Yaklaşık üç yıl önce bu köşede Fırat’ın doğusunu işgal eden Amerikalıların genleriyle oynanmamış çok kaliteli Suriye buğdaylarını alıp Amerika’ya götürdüklerini yazmıştım.
Önceki gün aynı Amerikalıların bölgeyi kontrol eden PYD/YPG’ye 30 ton tohumluk buğday yardımında bulunduğu haberini gördüm.
Fırat’ın doğusu Suriye’nin buğday, arpa, mercimek ve benzeri tahıl ürünlerinin yaklaşık % 60’ını karşılıyor. Yani Amerika’nın 30 ton tohumluk buğdayına ihtiyacı yok ve olamaz. Haberi yorumlayan tarım uzmanları genleriyle oynanmış ve kimyasal işlemlerden geçirilmiş bu tohumlarla Amerikalıların Suriye’nin temiz ve kaliteli buğdaylarını bozmayı ve sonrasında bölge topraklarını verimsizleştirmeyi amaçladığını söylüyor.
Hikaye AKP iktidarının kararlarıyla yıllar önce Türkiye’de yerli tohumlara karşı yürütülen savaşa benziyor.
Eski Başkan Trump’ın itirafıyla bölgenin petrolünü çalan Amerikalıların ve elbette müttefiklerinin hırsızlığı bununla da kalmıyor.

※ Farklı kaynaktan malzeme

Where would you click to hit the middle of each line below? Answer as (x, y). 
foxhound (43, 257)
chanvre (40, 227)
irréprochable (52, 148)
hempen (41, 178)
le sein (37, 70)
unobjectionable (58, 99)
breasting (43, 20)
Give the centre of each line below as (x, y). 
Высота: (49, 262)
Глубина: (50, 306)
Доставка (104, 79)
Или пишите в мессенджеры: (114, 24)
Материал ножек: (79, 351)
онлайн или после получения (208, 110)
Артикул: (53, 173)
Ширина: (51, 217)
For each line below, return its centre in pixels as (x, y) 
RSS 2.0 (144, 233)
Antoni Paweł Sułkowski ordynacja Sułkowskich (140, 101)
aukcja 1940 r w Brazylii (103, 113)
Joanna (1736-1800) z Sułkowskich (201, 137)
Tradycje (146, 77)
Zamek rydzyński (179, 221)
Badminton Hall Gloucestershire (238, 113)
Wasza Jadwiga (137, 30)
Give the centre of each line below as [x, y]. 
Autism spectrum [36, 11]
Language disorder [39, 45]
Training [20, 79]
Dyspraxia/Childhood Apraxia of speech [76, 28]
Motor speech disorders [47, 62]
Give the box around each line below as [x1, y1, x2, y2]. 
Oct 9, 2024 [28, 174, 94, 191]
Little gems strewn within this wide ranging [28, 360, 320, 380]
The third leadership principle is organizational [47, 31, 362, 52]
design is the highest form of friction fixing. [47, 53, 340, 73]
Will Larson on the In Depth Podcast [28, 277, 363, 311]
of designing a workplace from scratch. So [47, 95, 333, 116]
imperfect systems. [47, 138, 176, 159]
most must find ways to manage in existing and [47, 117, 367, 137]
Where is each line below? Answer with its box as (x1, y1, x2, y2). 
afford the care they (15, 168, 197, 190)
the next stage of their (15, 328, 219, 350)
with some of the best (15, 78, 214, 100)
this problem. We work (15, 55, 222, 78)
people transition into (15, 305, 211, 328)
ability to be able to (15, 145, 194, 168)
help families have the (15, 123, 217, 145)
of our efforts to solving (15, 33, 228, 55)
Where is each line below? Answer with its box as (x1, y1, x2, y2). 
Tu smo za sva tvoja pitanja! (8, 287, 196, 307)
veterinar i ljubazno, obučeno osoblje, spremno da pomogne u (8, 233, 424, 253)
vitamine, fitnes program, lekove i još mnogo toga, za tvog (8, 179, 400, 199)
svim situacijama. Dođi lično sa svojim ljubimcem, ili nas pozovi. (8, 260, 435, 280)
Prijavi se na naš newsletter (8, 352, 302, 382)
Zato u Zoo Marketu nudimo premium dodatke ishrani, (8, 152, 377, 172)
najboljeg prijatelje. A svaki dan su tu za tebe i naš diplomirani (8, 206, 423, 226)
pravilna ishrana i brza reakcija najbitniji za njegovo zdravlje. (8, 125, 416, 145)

Adamlar insanlarımızı da çalıyor.
Öncesi de var ama özellikle kanlı Arap Baharı sürecinde bu coğrafyanın hemen hemen tüm ülkeleri perişan edildi.

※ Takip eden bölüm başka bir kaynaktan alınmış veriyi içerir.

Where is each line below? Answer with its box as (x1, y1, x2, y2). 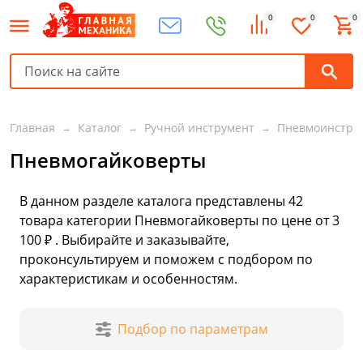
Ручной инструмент (144, 120, 254, 136)
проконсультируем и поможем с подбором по (19, 250, 313, 269)
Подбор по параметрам (117, 320, 268, 339)
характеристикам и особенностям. (19, 270, 237, 288)
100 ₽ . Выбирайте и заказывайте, (19, 231, 229, 250)
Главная (10, 120, 55, 136)
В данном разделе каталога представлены (19, 192, 288, 211)
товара (19, 211, 63, 230)
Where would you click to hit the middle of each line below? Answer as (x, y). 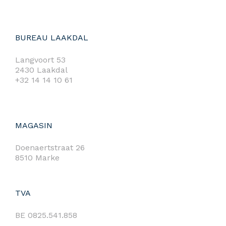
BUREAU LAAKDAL (52, 37)
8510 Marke (37, 157)
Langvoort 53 (40, 60)
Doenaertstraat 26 (50, 147)
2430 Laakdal (41, 70)
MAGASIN (34, 125)
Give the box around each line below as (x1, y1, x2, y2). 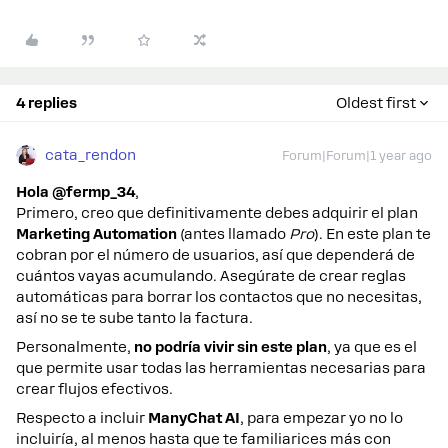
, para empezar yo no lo (240, 409, 403, 426)
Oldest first (336, 94, 416, 111)
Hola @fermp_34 (16, 183, 135, 200)
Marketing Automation (16, 225, 177, 242)
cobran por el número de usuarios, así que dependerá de (16, 246, 415, 263)
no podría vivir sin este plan (134, 338, 327, 355)
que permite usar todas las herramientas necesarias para (16, 359, 426, 376)
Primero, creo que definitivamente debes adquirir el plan (16, 204, 418, 221)
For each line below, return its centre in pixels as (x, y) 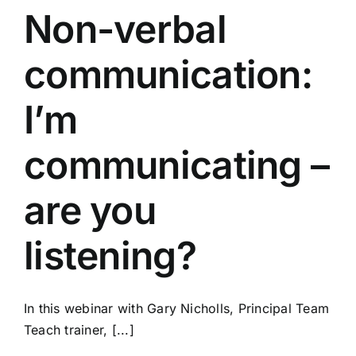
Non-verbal (125, 29)
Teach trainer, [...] (79, 329)
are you (90, 210)
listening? (110, 255)
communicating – (177, 164)
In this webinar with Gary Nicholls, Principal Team (176, 308)
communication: (168, 74)
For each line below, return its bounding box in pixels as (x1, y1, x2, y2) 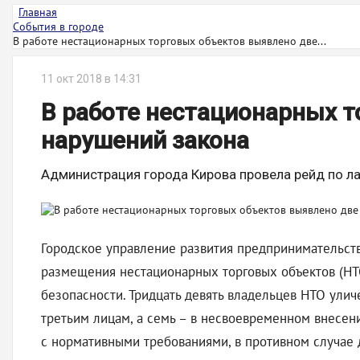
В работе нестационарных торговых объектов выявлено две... (13, 34, 326, 48)
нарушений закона (41, 126, 249, 154)
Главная (18, 5, 57, 19)
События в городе (13, 19, 104, 34)
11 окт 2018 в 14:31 (41, 72, 141, 85)
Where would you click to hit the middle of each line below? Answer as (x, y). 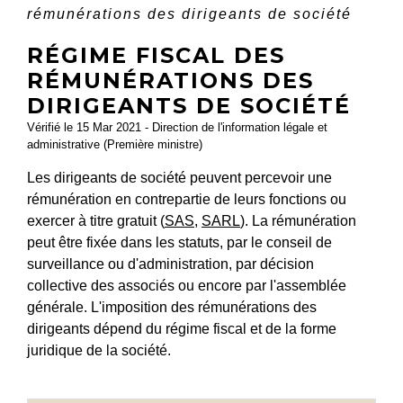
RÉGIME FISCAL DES (156, 55)
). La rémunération (298, 220)
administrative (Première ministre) (115, 144)
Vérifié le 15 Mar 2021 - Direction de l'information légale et (177, 127)
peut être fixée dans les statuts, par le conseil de (179, 242)
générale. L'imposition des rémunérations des (172, 307)
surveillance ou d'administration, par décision (170, 264)
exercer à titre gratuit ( (96, 220)
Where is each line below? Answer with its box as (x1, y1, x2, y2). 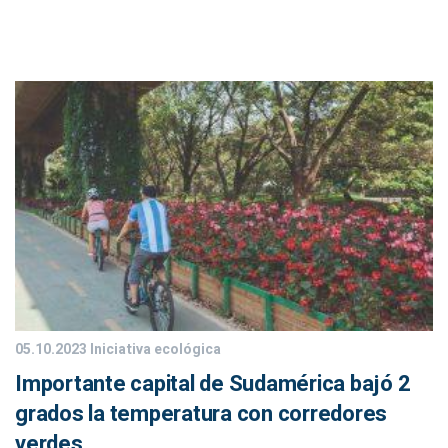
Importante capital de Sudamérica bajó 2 (15, 368, 411, 400)
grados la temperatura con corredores (15, 398, 387, 430)
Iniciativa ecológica (87, 339, 221, 360)
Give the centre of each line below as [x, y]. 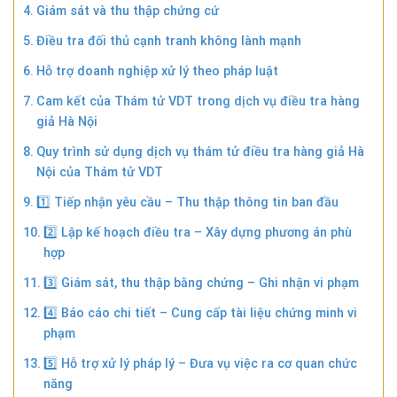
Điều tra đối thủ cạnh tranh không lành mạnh [168, 41]
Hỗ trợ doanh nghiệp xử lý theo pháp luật [157, 71]
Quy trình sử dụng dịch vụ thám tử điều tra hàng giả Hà [200, 152]
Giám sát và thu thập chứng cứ [127, 11]
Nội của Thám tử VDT [99, 172]
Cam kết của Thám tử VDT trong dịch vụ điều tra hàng [198, 101]

Özellikle Suriye, Irak, Yemen, Libya, Lübnan, Tunus ve son olarak Afganistan.
Bazıları direkt savaşlarla bazıları da ambargo ve yaptırımlarla.
Batılı ülke ve güçler işbirlikçi iktidarların yardımıyla ülkeleri yaşanmaz hale getirdikten sonra gençlerin kaçmasını teşvik ettiler ve ediyorlar.
Petrol, doğal gaz ve yeraltı zenginlikleriyle en rahat yaşaması gereken bu ülkelerin insanları kendilerini perişan eden batılı ülkelere kaçıyor ya da kaçmaya çalışıyor.
Hem de insan kaçakçısı çetelere milyarlarca dolar ödeyerek.
ABD ve AB ülkelerinin katı yaptırımlarıyla perişan edilen Suriye ve Lübnan’da yakıt olmadığı için elektrik ve su uzun süre kesiliyor, elektrik olmadığı için hastaneler hizmet veremiyor ve aklınıza gelebilecek her şey aksıyor.
On yıllık savaşın fiziksel ve psikolojik baskılarıyla çok ağır koşullar altında yaşamaya çalışan insanlar ilk fırsatta ülkeden kaçmaya çalışıyor ve kaçıyor.
Gençler, doktorlar, iş insanları ve dışarıda işe yarayabilecek farklı mesleklerin insanları.
Ülkeler boşalıyor, ekonomiler çöküyor, çocukların en az % 30’u okula gidemiyor ya da ilkokulu bitirmeden bırakıyor ve toplumsal yapılar sarsılıyor.
On yıl içinde kullanılan silahlar ve atılan bombalarla kanser başta olmak üzere her türlü hastalığın yaygınlaşması ayrı bir dram.
Daha neler neler!
Batı; işbirlikçi iktidarları kullanarak oyununu çok iyi oynuyor.
“Arap Baharı” tezgahıyla “size demokrasi ve özgürlük getiriyoruz” diyerek ülkeleri ve halkları birbirine kırdıran batı şimdi de aynı işbirlikçilerini kullanarak farklı tezgahlar peşinde.
Onlara göre bizim insanlarımız rahata kavuşmamalı.
Rahata kavuşursak üretmeyi düşünürüz. Üretir yaratırsak mutlu olur zenginleşir ve yaşam standardımız yükselir. Eğitimli, kültürlü ve bireyleri mutlu toplumlar kavga etmez, cehalet, her türlü bağnazlık ve ilkellikle savaşır.
Özetle beyni aydın, net ve diri olur.
Bu ise batının ve işbirlikçi iktidarların işine gelmez.
ABD’nin PYD/YPG’ye binlerce TIR silah vermesi ile şimdi de 30 ton buğday göndermesine batının coğrafyamıza yönelik büyük tezgahı çerçevesinde bakmak gerekir.
Hani şu BOP dedikleri hikaye.
Kaçıncı fasıldayız bilinmez ama adamlar proje yazmaya çok meraklı.
Bazıları da figüran olmaya!
Merak etmeyin vardır bu işin bir sonu!